CMK version: 2.0.0p16 (CRE)
OS version: Debian GNU/Linux 10 (buster)
Error message: N/A
Output of “cmk --debug -vvn hostname”: N/A
Hi,
I have a use case where I need to monitor K8s nodes and pods and trigger notifications when some values are not within a threshold.
I already have a Prometheus server that provide the metrics that I need and a Prometheus Alert Manager that trigger some alerts, but I would like to use Checkmk to produce the same alerts and then delete the Prometheus Alert Manager, so that I can have only one centralized alerting system.
Some examples of notifications that need to be created by checkmk are the following:
-
Nodes Disk Usage above 80%.
-
Pod memory above 90% for the last 5 minutes.
-
Pod not ready for the last 15 minutes.
-
Deployments replicas available don’t match Deployment specification replicas for more than 15 minutes.

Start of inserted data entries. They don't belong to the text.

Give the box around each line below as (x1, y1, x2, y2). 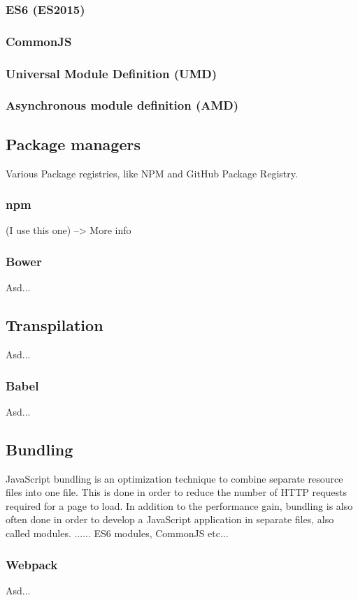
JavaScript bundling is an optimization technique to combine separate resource (6, 471, 343, 485)
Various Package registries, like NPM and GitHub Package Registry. (6, 166, 298, 180)
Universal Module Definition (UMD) (6, 64, 217, 82)
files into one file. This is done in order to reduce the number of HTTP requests (6, 485, 348, 499)
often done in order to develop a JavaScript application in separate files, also (6, 512, 334, 527)
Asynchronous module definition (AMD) (6, 96, 239, 114)
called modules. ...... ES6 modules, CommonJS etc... (6, 525, 229, 540)
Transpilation (6, 314, 103, 336)
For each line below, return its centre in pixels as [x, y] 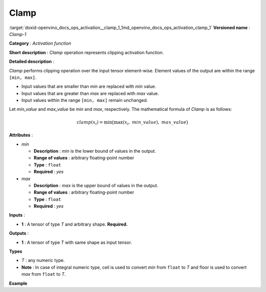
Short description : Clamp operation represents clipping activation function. [86, 52]
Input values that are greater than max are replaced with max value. [90, 93]
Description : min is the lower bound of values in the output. [95, 151]
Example [18, 283]
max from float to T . [44, 274]
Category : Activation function [40, 43]
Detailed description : [32, 62]
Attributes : [21, 135]
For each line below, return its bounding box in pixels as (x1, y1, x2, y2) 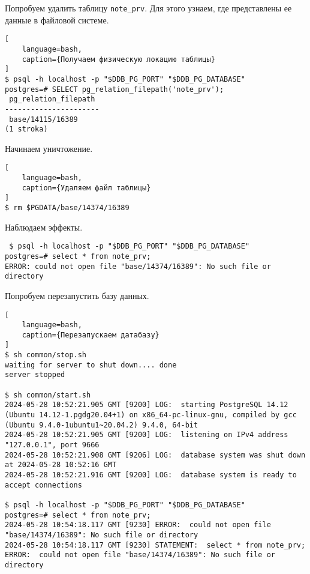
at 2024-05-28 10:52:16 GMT (5, 461, 117, 470)
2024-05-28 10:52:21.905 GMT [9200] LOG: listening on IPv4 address (5, 431, 288, 440)
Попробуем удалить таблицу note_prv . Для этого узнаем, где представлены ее (5, 2, 292, 14)
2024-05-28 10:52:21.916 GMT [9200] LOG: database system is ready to (5, 471, 297, 479)
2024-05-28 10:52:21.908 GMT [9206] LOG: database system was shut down (5, 450, 306, 459)
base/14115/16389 (9, 115, 78, 124)
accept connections (5, 480, 82, 489)
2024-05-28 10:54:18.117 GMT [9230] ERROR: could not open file (5, 521, 271, 530)

When reading the Checkmk documentation I found two possible options:
- Use Prometheus Special Agent and PromQL
This seemed at first a good option, but then I noticed that it only supports one value per query.

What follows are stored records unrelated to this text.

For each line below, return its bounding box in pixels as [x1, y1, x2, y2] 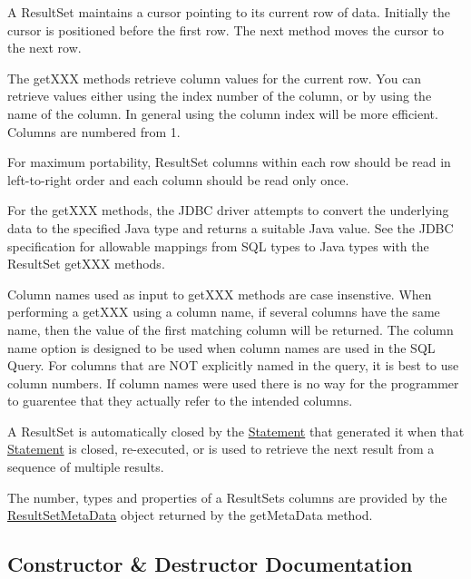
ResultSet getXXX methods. [7, 254, 165, 273]
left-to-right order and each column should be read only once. [7, 170, 349, 189]
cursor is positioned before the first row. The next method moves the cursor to [7, 20, 444, 39]
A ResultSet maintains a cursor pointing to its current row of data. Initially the [7, 3, 450, 21]
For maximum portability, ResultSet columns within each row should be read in [7, 152, 451, 172]
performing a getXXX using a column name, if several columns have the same [7, 302, 440, 321]
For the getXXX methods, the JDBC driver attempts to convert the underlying [7, 201, 449, 220]
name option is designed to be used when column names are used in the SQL [7, 338, 436, 357]

This doesn’t seem to be maintainable since checkmk needs to identify and monitor when new nodes, deployments or pods are created dynamically.
- Use Kubernetes Special Agent (KSA) and Dynamic Host Configuration (DHC)
This would monitor what I need, but it seems that only the paid Entreprise Edition allows to use DHC.
So my questions are:
1 - Can all the alerts above be generated in checkmk?
2 - Is it possible with the free version?
3 - Should be done with KSA and DHC or in another way?
Any help would be very appreciated.